> **Work to be completed**
The answer should consist of each line below that contains the word "Write".

> **Dataset excerpts**

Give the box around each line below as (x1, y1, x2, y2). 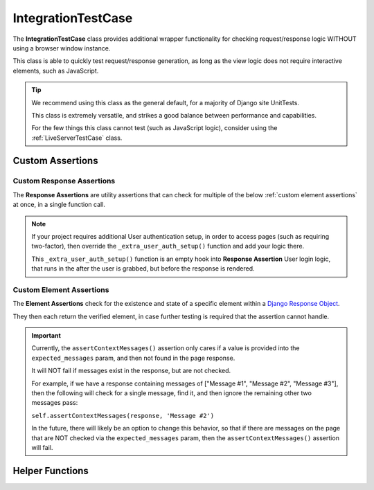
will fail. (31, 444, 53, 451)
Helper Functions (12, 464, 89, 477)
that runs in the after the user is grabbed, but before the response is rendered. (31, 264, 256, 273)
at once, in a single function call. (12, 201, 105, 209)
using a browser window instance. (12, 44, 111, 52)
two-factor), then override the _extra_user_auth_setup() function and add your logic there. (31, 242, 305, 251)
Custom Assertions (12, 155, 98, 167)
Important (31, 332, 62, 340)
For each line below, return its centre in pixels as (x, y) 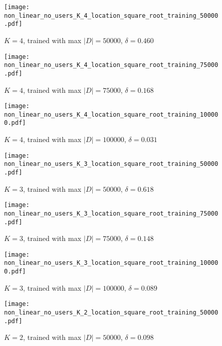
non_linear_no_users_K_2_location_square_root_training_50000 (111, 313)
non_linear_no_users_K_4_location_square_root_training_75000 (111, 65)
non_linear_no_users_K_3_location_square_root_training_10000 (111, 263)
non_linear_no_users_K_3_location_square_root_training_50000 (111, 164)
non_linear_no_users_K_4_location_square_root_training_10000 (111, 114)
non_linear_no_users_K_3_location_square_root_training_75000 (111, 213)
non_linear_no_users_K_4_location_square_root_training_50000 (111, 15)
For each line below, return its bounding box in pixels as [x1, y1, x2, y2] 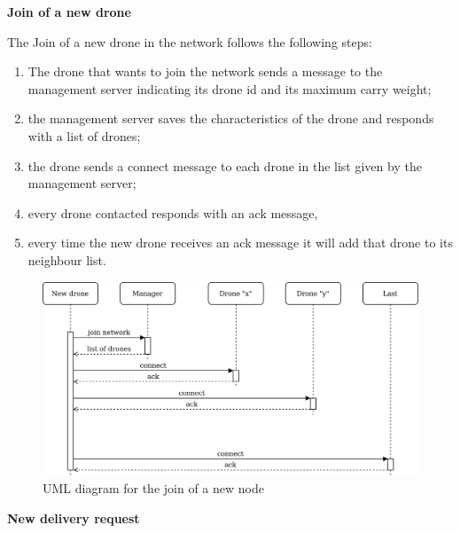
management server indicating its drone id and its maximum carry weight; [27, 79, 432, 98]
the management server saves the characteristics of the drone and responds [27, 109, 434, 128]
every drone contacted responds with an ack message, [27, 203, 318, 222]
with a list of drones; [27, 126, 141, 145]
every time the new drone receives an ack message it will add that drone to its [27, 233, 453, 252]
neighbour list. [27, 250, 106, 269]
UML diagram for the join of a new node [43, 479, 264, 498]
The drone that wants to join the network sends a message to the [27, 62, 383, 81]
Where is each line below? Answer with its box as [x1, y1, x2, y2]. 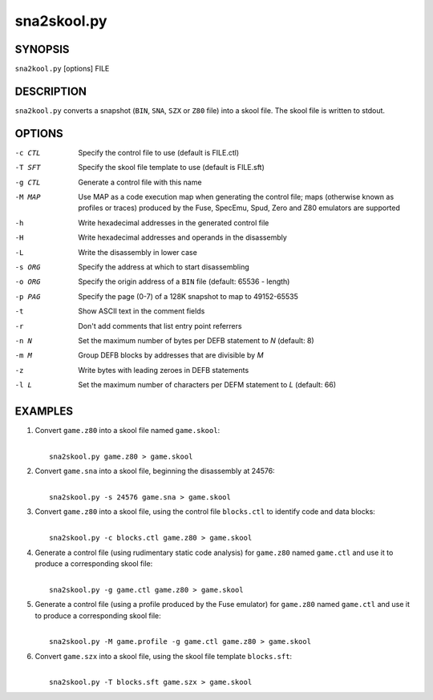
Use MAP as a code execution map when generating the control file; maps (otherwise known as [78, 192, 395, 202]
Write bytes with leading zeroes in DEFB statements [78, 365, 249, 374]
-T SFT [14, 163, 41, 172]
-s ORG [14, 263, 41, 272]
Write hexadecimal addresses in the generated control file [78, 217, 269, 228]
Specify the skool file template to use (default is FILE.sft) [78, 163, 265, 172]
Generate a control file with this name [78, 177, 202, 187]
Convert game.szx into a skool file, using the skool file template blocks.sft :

> **Response to the task**
Write bytes with leading zeroes in DEFB statements [78, 365, 249, 374]
Write hexadecimal addresses in the generated control file [78, 217, 269, 228]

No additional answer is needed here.